• [Task brief]: In the entries below, the lines from the one with "Primary and Alternate" through the one with "More Complex Translations" are to be copied exactly; both ends count.

╭──

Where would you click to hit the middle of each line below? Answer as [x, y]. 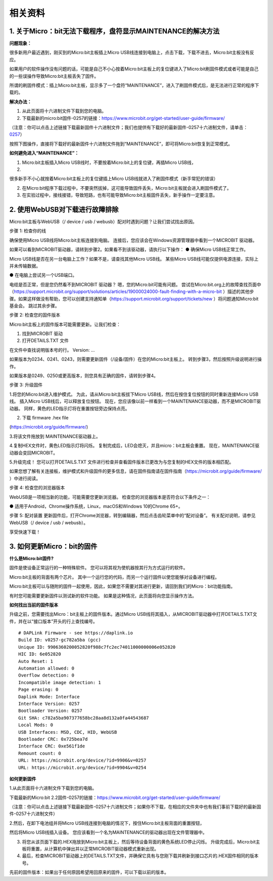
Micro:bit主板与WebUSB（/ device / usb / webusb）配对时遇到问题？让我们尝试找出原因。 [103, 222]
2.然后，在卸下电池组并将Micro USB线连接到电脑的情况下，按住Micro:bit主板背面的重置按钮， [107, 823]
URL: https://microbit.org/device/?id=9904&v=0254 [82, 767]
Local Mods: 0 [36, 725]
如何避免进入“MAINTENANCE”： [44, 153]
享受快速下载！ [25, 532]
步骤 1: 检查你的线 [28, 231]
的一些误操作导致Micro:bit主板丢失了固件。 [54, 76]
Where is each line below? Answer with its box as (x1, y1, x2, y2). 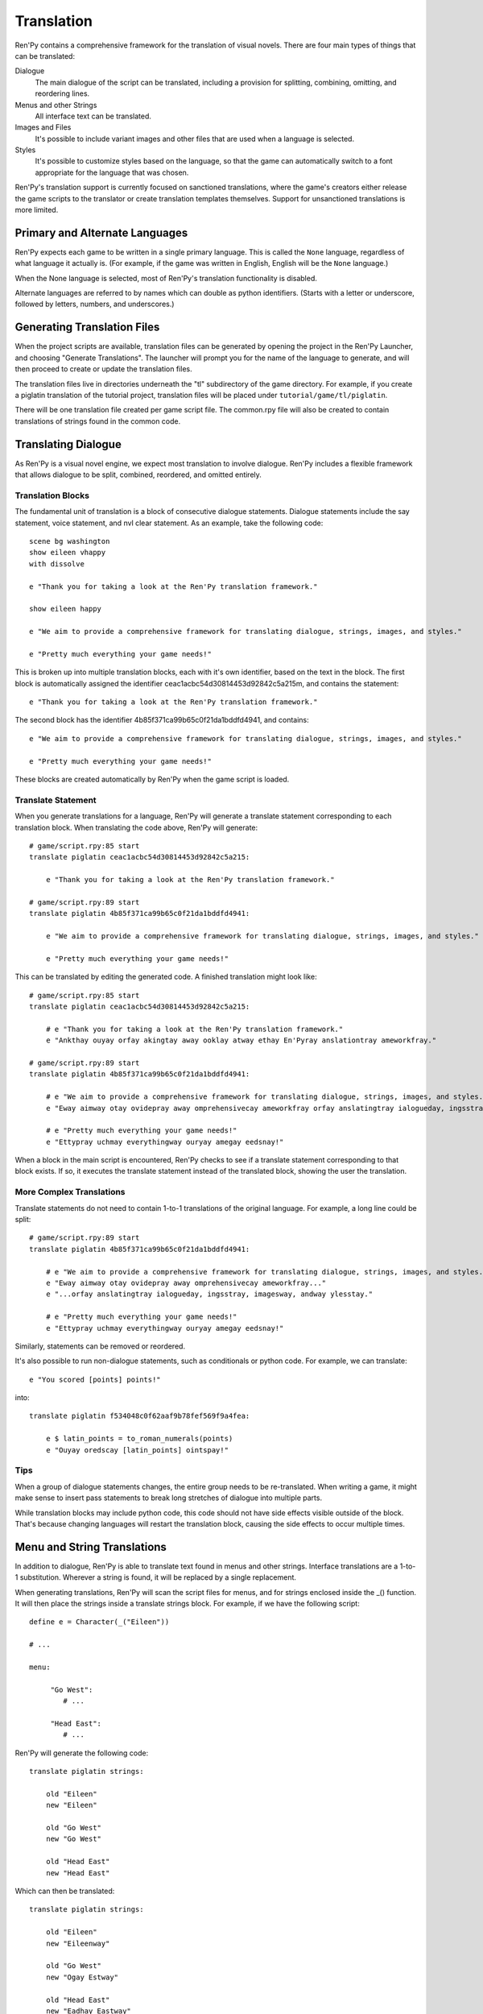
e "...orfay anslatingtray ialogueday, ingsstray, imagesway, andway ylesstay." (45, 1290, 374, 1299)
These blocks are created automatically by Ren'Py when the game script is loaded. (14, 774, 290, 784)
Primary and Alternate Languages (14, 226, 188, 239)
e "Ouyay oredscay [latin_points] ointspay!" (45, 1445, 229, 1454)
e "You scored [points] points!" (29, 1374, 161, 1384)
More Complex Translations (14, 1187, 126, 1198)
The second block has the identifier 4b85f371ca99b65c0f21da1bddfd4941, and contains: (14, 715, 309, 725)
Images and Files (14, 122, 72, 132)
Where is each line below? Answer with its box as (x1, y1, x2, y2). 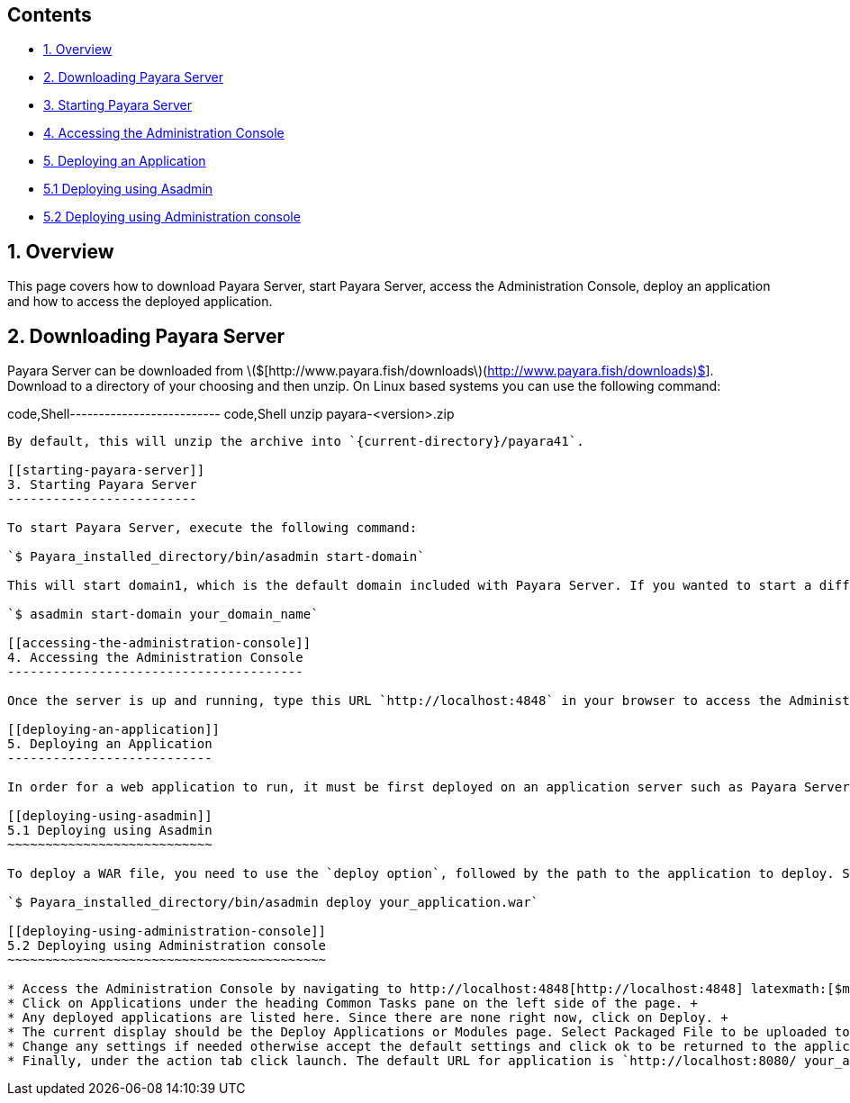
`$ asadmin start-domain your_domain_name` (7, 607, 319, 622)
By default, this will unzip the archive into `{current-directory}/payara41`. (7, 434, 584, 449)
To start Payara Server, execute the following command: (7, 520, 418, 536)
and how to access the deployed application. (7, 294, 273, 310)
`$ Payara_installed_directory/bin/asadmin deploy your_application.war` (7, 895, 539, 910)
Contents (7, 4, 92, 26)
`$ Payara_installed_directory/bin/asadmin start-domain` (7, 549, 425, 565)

╰──

• [Result of the exercise]:
Primary and Alternate Languages (14, 226, 188, 239)
e "Ouyay oredscay [latin_points] ointspay!" (45, 1445, 229, 1454)
e "You scored [points] points!" (29, 1374, 161, 1384)
More Complex Translations (14, 1187, 126, 1198)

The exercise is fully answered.